Members of any particular ras subfamily represented by a given right singular vector share a uniquely conserved set of correlated tetrapeptides we have previously referred to as a "copep motif". These motifs are explicitly described by the corresponding "left" singular vectors (lsv's) comprising a given singular triplet. The lsv's describe these copep motifs as linear combinations of the 160,000 possible tetrapeptides. Those with high positive values identify peptides found with high probability in the conserved motif of a given subfamily, while those with a high negative value identify peptides excluded with high probability. Therefore, like the rsv's, the lsv's frequently describe two distinct anti-correlated entities (in this case motifs rather than protein families) using either positive or negative values within the vector. Using essentially the same procedure described above for any given rsv, the tetrapeptides having the largest positive or largest negative projections on any given lsv were identified in order to provide a focused summary of the motifs described by that vector. For motif extraction, however, an arbitrary cut-off value (absolute value > 0.025) was used to identify dominant tetrapeptides.

In most cases, it is possible to cluster the resulting short list of dominant tetrapeptides into several uninterrupted copep strings formed by tetrapeptides that overlap in 3 of 4 consecutive amino acid positions.
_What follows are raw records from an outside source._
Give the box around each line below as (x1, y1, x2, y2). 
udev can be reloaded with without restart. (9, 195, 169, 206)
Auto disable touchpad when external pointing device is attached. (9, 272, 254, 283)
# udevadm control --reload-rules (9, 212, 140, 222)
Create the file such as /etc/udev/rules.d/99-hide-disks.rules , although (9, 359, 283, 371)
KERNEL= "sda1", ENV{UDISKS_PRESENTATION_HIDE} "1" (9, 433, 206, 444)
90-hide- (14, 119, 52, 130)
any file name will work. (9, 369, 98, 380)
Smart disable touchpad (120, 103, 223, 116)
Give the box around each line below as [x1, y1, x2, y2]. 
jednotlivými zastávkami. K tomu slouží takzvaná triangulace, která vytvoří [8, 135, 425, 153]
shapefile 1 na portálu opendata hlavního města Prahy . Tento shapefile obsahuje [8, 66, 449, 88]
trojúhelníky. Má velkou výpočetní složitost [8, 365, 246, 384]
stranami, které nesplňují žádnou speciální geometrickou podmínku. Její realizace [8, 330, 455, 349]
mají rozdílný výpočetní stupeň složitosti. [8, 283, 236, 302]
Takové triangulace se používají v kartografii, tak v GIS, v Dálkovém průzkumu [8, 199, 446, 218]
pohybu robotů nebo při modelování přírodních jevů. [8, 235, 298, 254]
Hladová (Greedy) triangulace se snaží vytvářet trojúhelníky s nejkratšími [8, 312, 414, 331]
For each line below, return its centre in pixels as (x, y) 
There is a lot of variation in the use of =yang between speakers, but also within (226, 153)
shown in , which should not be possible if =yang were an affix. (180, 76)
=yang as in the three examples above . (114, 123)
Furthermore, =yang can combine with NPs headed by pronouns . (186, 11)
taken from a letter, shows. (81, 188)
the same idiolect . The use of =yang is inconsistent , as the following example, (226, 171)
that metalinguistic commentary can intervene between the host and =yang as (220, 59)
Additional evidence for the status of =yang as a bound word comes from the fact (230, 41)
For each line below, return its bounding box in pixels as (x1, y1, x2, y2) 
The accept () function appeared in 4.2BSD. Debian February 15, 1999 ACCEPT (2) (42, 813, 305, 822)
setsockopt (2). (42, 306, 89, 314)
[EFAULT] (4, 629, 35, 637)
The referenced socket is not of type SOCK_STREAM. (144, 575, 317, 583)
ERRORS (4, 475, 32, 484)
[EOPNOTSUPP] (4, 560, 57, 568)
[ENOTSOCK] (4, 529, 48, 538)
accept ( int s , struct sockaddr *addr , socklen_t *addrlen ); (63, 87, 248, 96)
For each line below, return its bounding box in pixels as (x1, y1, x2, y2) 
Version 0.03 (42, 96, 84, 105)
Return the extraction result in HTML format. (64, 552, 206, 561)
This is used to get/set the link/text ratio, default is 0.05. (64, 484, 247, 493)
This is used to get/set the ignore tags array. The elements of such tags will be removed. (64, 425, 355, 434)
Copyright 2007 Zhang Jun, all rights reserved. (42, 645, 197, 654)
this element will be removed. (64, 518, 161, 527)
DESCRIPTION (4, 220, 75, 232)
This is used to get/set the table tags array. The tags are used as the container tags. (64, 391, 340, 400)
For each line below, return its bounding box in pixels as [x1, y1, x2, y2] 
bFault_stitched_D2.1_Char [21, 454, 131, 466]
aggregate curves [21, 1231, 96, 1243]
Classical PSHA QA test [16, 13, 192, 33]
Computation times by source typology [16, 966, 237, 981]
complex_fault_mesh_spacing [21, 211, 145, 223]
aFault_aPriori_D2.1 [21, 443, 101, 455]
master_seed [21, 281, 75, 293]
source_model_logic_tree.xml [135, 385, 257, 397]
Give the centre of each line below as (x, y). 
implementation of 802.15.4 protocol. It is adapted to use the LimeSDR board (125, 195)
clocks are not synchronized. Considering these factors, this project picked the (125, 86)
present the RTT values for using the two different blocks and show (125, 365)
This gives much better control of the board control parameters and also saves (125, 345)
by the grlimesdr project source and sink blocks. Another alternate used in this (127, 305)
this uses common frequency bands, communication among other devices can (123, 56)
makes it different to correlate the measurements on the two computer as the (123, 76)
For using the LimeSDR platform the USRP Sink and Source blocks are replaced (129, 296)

Using this procedure, one long copep string was identified for each of the singular triplets listed in Table 2. The length of the identified long copep string and its corresponding E-value (resulting from pairwise BLAST) are provided as a summary in the last column. The precise amino acid sequences of the long copep strings identified for all listed vectors are provided in a supplementary table [see Additional file 1]. The E-values listed provide a measure of the specificity with which each corresponding protein is identified by the copep string extracted from a given lsv. Its important to note that the long copep string provides only an approximate summary of the lsv from which it is extracted, yet the small E-values clearly indicate that the vast majority of the proteins identified in Table 2 are very specifically recognized by their corresponding copep string.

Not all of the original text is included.